### TASK REQUIREMENTS
Output only the lines below from the one containing "Notice this density" to the one containing "17.8 years and the", exactly as written, both ends kept.

### LISTED ENTRIES
- - - -

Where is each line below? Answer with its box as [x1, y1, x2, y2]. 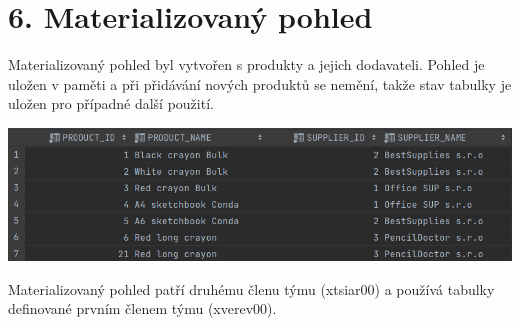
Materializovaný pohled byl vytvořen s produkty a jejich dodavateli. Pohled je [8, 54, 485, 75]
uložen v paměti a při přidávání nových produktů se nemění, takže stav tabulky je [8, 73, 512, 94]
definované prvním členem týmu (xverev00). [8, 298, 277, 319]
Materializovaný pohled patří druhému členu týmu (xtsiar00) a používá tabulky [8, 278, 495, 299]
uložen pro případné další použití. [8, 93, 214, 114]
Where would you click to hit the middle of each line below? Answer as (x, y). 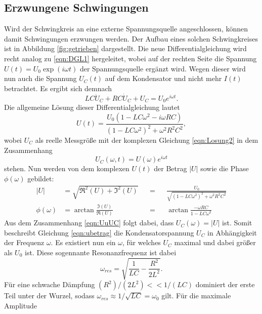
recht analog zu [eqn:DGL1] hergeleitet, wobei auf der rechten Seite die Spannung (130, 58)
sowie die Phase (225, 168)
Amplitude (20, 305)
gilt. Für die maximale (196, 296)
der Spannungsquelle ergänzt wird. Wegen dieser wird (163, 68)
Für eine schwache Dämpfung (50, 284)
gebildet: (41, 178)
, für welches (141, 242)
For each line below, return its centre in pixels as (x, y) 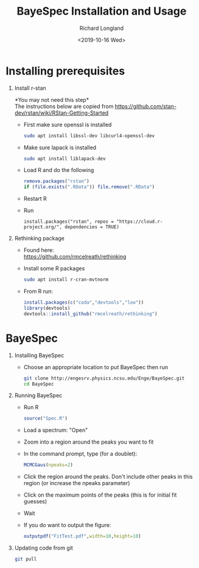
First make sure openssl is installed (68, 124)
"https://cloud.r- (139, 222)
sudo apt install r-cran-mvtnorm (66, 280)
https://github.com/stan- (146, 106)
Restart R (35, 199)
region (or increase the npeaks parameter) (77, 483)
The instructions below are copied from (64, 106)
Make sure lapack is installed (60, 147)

- - - -

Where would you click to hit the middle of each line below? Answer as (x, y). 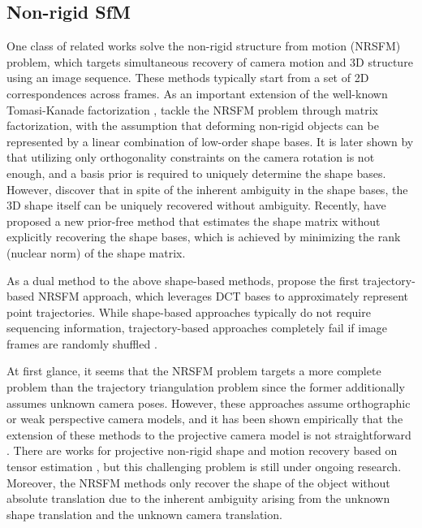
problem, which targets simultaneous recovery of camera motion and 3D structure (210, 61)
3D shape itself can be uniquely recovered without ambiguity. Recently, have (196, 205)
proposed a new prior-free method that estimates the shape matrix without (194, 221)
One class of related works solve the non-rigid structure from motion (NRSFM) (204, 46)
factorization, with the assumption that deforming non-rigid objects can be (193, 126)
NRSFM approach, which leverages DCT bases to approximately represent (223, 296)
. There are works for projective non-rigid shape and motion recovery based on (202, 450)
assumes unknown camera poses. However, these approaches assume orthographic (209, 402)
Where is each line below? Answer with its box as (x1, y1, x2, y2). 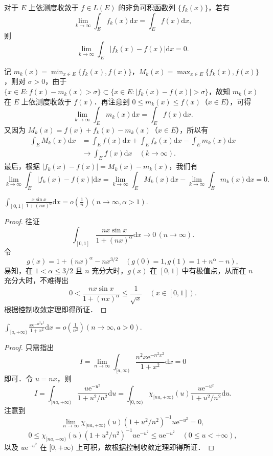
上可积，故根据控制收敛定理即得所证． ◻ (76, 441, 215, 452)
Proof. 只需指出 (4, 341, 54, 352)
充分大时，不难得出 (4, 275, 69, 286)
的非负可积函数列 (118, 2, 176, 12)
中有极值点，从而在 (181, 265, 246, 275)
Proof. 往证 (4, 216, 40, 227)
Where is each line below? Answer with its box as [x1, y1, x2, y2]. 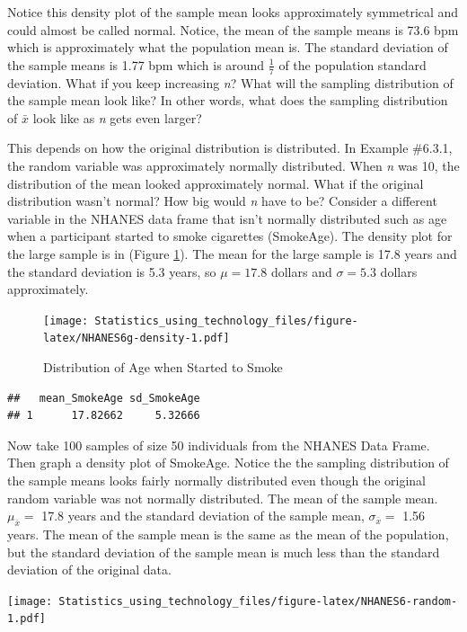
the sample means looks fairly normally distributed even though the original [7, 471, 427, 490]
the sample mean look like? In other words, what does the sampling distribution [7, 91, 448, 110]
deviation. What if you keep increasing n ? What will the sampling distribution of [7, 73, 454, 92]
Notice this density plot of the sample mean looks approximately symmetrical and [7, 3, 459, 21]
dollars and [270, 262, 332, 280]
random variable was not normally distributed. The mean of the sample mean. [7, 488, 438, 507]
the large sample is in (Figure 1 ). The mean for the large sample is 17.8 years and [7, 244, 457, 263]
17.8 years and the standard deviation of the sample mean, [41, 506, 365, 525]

- - - -

### TASK SOLUTION
Notice this density plot of the sample mean looks approximately symmetrical and [7, 3, 459, 21]
dollars and [270, 262, 332, 280]
random variable was not normally distributed. The mean of the sample mean. [7, 488, 438, 507]
the large sample is in (Figure 1 ). The mean for the large sample is 17.8 years and [7, 244, 457, 263]
17.8 years and the standard deviation of the sample mean, [41, 506, 365, 525]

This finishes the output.